Problem:
In your copy of the records, include every word exactly and no pictures.

===== Data to examine =====

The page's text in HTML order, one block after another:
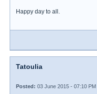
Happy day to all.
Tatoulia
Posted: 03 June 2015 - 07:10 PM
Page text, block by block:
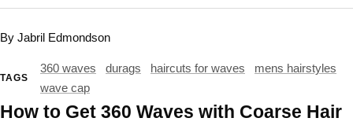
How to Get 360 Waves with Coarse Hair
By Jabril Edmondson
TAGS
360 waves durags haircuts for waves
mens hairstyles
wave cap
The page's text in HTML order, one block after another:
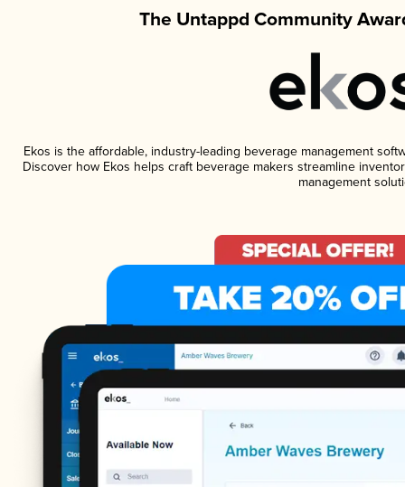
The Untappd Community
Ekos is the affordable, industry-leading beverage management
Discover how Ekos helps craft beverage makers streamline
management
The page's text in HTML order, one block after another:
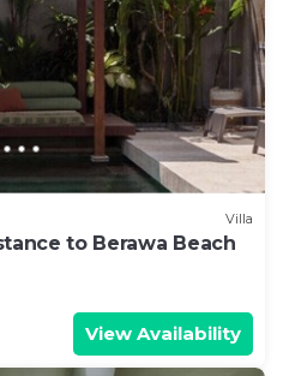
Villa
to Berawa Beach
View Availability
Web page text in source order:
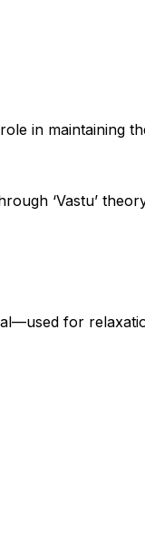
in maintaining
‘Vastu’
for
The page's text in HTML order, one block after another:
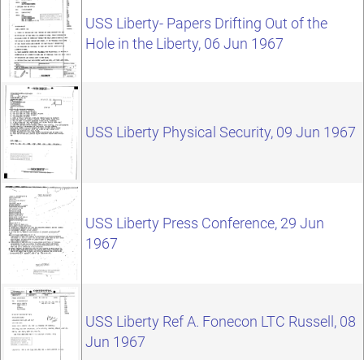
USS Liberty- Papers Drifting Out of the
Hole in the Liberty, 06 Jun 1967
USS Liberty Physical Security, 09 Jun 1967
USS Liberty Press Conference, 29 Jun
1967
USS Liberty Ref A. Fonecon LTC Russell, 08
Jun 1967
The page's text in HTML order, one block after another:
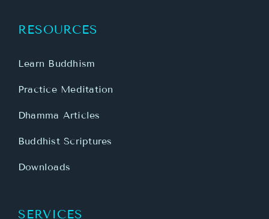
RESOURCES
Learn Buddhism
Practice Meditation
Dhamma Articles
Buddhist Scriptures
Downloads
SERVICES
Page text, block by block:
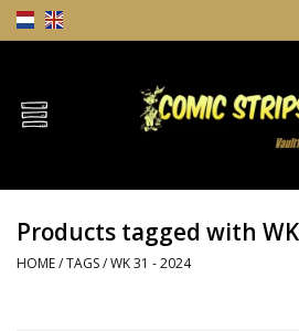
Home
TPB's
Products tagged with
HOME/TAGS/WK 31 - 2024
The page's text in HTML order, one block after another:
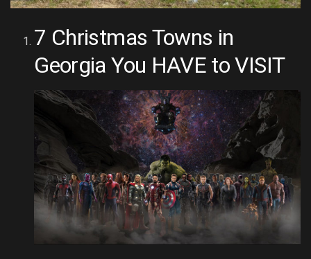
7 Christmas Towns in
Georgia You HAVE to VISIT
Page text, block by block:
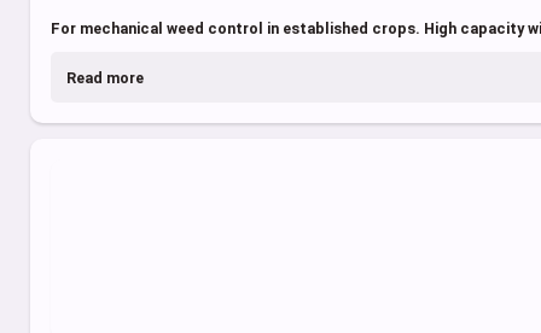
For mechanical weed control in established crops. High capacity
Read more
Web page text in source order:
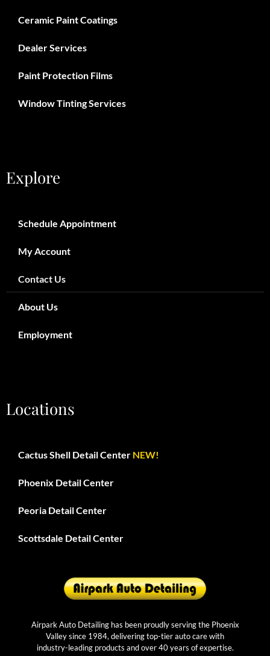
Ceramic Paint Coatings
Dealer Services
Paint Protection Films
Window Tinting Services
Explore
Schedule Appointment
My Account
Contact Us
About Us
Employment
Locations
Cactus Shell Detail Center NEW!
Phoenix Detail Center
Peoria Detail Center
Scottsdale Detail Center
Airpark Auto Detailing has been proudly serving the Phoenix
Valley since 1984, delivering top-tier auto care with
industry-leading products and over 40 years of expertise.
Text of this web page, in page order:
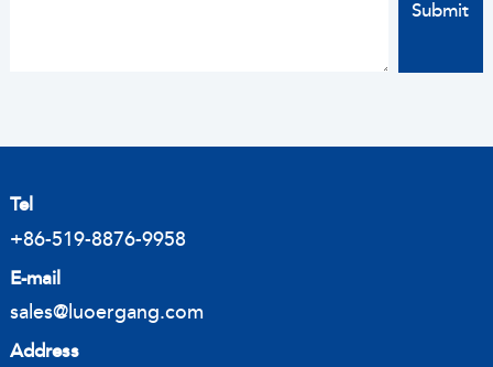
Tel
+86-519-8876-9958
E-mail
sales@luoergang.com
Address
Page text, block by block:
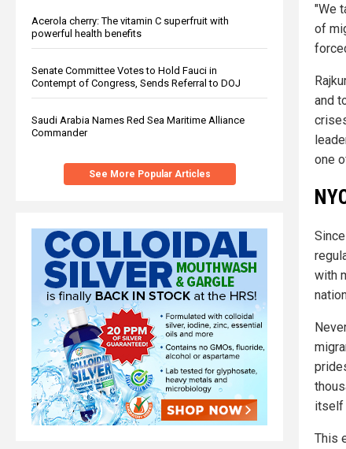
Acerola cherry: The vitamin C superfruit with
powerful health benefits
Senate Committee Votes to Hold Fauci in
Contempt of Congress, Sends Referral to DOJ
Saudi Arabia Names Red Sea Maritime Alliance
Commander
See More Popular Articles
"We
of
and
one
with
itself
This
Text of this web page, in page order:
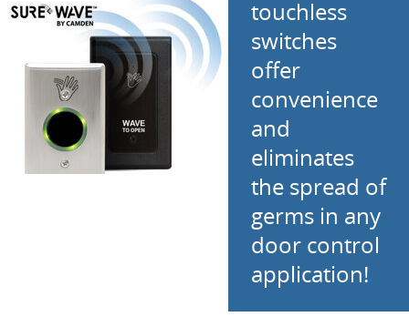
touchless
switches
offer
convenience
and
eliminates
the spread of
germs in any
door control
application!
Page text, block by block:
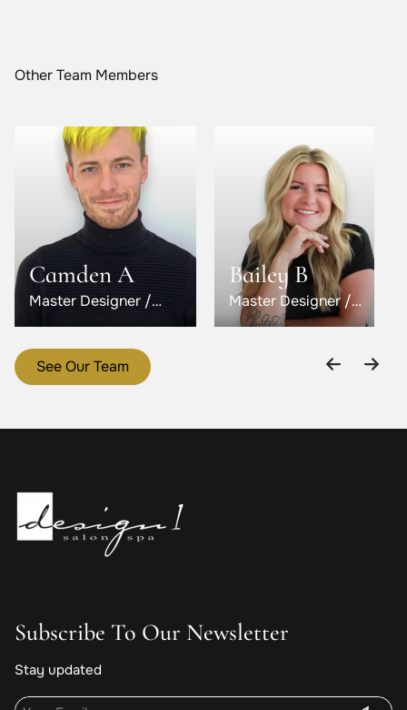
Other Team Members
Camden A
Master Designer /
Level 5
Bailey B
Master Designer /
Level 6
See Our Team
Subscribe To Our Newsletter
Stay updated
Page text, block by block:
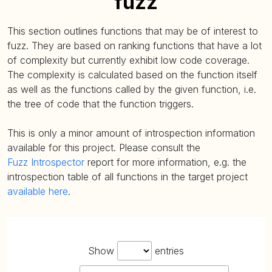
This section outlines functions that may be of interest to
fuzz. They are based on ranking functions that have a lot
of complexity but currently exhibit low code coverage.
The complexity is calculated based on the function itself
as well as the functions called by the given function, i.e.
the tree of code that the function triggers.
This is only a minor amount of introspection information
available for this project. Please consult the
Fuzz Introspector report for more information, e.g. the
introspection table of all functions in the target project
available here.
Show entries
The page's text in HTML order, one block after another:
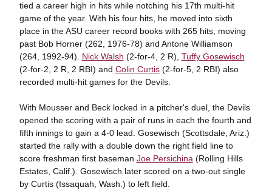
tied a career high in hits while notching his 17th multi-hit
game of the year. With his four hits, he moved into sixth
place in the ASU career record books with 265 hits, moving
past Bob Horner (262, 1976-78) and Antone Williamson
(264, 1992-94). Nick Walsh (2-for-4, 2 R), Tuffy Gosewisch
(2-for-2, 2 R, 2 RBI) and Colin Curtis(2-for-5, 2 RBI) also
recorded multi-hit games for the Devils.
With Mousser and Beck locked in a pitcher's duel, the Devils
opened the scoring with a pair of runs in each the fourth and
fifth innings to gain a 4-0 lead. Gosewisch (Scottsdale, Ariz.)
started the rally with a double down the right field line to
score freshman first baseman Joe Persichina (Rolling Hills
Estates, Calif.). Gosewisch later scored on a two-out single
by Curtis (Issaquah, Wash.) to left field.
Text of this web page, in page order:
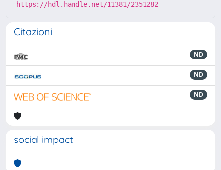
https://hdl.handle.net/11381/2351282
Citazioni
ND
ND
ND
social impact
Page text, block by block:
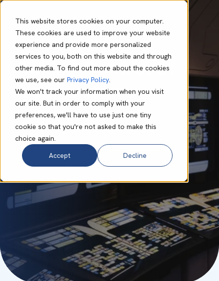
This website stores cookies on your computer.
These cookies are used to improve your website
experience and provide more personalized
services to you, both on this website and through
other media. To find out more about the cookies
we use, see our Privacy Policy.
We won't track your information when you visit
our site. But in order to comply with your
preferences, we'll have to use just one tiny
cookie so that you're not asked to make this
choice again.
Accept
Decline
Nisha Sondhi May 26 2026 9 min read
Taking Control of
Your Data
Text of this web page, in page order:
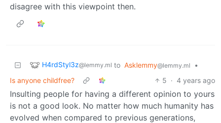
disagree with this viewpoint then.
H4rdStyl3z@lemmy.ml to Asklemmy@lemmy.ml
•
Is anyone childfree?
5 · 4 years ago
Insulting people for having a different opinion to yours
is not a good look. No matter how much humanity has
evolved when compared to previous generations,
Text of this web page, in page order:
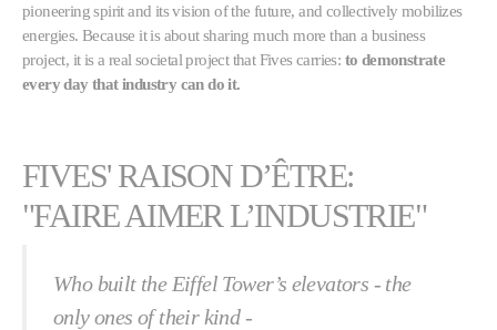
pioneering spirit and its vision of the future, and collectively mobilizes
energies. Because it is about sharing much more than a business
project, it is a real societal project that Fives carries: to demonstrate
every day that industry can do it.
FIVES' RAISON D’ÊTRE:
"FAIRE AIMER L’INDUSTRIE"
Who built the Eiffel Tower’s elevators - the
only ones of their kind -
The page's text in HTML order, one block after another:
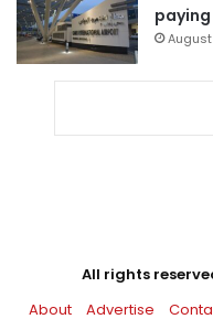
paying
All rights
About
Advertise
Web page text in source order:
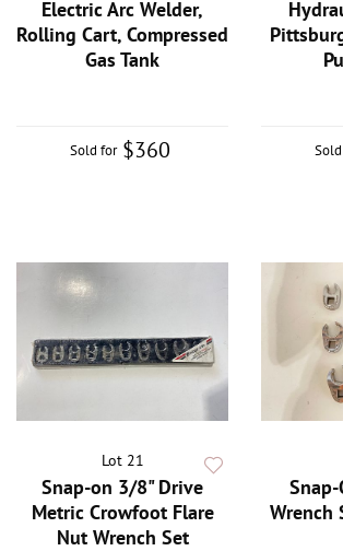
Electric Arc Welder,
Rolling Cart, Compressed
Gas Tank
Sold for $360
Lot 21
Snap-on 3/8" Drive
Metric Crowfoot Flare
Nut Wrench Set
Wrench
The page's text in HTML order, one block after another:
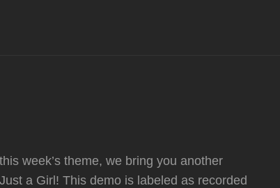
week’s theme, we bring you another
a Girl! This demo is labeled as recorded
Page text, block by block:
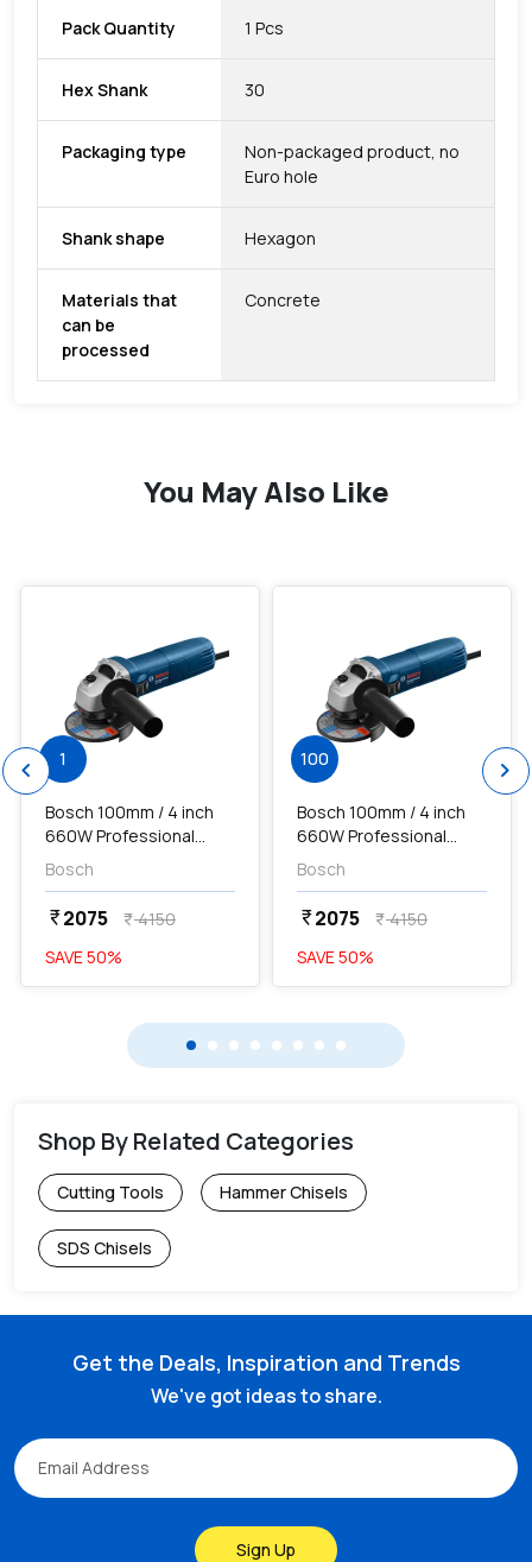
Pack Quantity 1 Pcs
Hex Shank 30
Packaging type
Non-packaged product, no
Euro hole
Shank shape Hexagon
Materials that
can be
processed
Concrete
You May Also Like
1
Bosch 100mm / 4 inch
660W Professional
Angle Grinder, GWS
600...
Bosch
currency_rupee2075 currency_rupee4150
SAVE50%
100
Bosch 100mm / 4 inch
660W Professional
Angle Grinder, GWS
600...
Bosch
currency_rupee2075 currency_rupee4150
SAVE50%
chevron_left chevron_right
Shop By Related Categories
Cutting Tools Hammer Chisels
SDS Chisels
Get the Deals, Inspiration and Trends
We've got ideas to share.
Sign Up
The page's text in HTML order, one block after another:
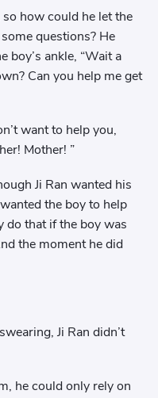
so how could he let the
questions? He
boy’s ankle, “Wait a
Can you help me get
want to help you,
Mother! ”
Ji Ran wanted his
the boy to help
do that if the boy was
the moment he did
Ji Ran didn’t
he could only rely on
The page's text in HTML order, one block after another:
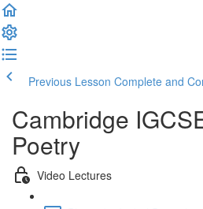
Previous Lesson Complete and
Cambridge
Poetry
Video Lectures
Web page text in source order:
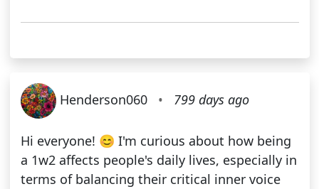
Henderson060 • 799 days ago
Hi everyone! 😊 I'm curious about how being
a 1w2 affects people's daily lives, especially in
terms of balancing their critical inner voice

=====

Result of the task:
The page's text in HTML order, one block after another:
Happy day to all.
Tatoulia
Posted: 03 June 2015 - 07:10 PM
Page text, block by block:
How to Get 360 Waves with Coarse Hair
By Jabril Edmondson
TAGS
360 waves durags haircuts for waves
mens hairstyles
wave cap
The page's text in HTML order, one block after another:
The Untappd Community
Ekos is the affordable, industry-leading beverage management
Discover how Ekos helps craft beverage makers streamline
management
The page's text in HTML order, one block after another:
Villa
to Berawa Beach
View Availability
Web page text in source order:
in maintaining
‘Vastu’
for
The page's text in HTML order, one block after another:
USS Liberty- Papers Drifting Out of the
Hole in the Liberty, 06 Jun 1967
USS Liberty Physical Security, 09 Jun 1967
USS Liberty Press Conference, 29 Jun
1967
USS Liberty Ref A. Fonecon LTC Russell, 08
Jun 1967
The page's text in HTML order, one block after another:
RESOURCES
Learn Buddhism
Practice Meditation
Dhamma Articles
Buddhist Scriptures
Downloads
SERVICES
Page text, block by block:
Home
TPB's
Products tagged with
HOME/TAGS/WK 31 - 2024
The page's text in HTML order, one block after another:
7 Christmas Towns in
Georgia You HAVE to VISIT
Page text, block by block:
For mechanical weed control in established crops. High capacity
Read more
Web page text in source order:
Ceramic Paint Coatings
Dealer Services
Paint Protection Films
Window Tinting Services
Explore
Schedule Appointment
My Account
Contact Us
About Us
Employment
Locations
Cactus Shell Detail Center NEW!
Phoenix Detail Center
Peoria Detail Center
Scottsdale Detail Center
Airpark Auto Detailing has been proudly serving the Phoenix
Valley since 1984, delivering top-tier auto care with
industry-leading products and over 40 years of expertise.
Text of this web page, in page order:
Tel
+86-519-8876-9958
E-mail
sales@luoergang.com
Address
Page text, block by block:
Acerola cherry: The vitamin C superfruit with
powerful health benefits
Senate Committee Votes to Hold Fauci in
Contempt of Congress, Sends Referral to DOJ
Saudi Arabia Names Red Sea Maritime Alliance
Commander
See More Popular Articles
"We
of
and
one
with
itself
This
Text of this web page, in page order:
touchless
switches
offer
convenience
and
eliminates
the spread of
germs in any
door control
application!
Page text, block by block:
Other Team Members
Camden A
Master Designer /
Level 5
Bailey B
Master Designer /
Level 6
See Our Team
Subscribe To Our Newsletter
Stay updated
Page text, block by block:
This section outlines functions that may be of interest to
fuzz. They are based on ranking functions that have a lot
of complexity but currently exhibit low code coverage.
The complexity is calculated based on the function itself
as well as the functions called by the given function, i.e.
the tree of code that the function triggers.
This is only a minor amount of introspection information
available for this project. Please consult the
Fuzz Introspector report for more information, e.g. the
introspection table of all functions in the target project
available here.
Show entries
The page's text in HTML order, one block after another:
tied a career high in hits while notching his 17th multi-hit
game of the year. With his four hits, he moved into sixth
place in the ASU career record books with 265 hits, moving
past Bob Horner (262, 1976-78) and Antone Williamson
(264, 1992-94). Nick Walsh (2-for-4, 2 R), Tuffy Gosewisch
(2-for-2, 2 R, 2 RBI) and Colin Curtis(2-for-5, 2 RBI) also
recorded multi-hit games for the Devils.
With Mousser and Beck locked in a pitcher's duel, the Devils
opened the scoring with a pair of runs in each the fourth and
fifth innings to gain a 4-0 lead. Gosewisch (Scottsdale, Ariz.)
started the rally with a double down the right field line to
score freshman first baseman Joe Persichina (Rolling Hills
Estates, Calif.). Gosewisch later scored on a two-out single
by Curtis (Issaquah, Wash.) to left field.
Text of this web page, in page order:
https://hdl.handle.net/11381/2351282
Citazioni
ND
ND
ND
social impact
Page text, block by block:
This website stores cookies on your computer.
These cookies are used to improve your website
experience and provide more personalized
services to you, both on this website and through
other media. To find out more about the cookies
we use, see our Privacy Policy.
We won't track your information when you visit
our site. But in order to comply with your
preferences, we'll have to use just one tiny
cookie so that you're not asked to make this
choice again.
Accept
Decline
Nisha Sondhi May 26 2026 9 min read
Taking Control of
Your Data
Text of this web page, in page order:
disagree with this viewpoint then.
H4rdStyl3z@lemmy.ml to Asklemmy@lemmy.ml
•
Is anyone childfree?
5 · 4 years ago
Insulting people for having a different opinion to yours
is not a good look. No matter how much humanity has
evolved when compared to previous generations,
Text of this web page, in page order:
pioneering spirit and its vision of the future, and collectively mobilizes
energies. Because it is about sharing much more than a business
project, it is a real societal project that Fives carries: to demonstrate
every day that industry can do it.
FIVES' RAISON D’ÊTRE:
"FAIRE AIMER L’INDUSTRIE"
Who built the Eiffel Tower’s elevators - the
only ones of their kind -
The page's text in HTML order, one block after another:
paying
All rights
About
Advertise
Web page text in source order:
Electric Arc Welder,
Rolling Cart, Compressed
Gas Tank
Sold for $360
Lot 21
Snap-on 3/8" Drive
Metric Crowfoot Flare
Nut Wrench Set
Wrench
The page's text in HTML order, one block after another:
week’s theme, we bring you another
a Girl! This demo is labeled as recorded
Page text, block by block:
Pack Quantity 1 Pcs
Hex Shank 30
Packaging type
Non-packaged product, no
Euro hole
Shank shape Hexagon
Materials that
can be
processed
Concrete
You May Also Like
1
Bosch 100mm / 4 inch
660W Professional
Angle Grinder, GWS
600...
Bosch
currency_rupee2075 currency_rupee4150
SAVE50%
100
Bosch 100mm / 4 inch
660W Professional
Angle Grinder, GWS
600...
Bosch
currency_rupee2075 currency_rupee4150
SAVE50%
chevron_left chevron_right
Shop By Related Categories
Cutting Tools Hammer Chisels
SDS Chisels
Get the Deals, Inspiration and Trends
We've got ideas to share.
Sign Up
The page's text in HTML order, one block after another:
so how could he let the
questions? He
boy’s ankle, “Wait a
Can you help me get
want to help you,
Mother! ”
Ji Ran wanted his
the boy to help
do that if the boy was
the moment he did
Ji Ran didn’t
he could only rely on
The page's text in HTML order, one block after another:
Previous Lesson Complete and
Cambridge
Poetry
Video Lectures
Web page text in source order:
Henderson060 • 799 days ago
Hi everyone! 😊 I'm curious about how being
a 1w2 affects people's daily lives, especially in
terms of balancing their critical inner voice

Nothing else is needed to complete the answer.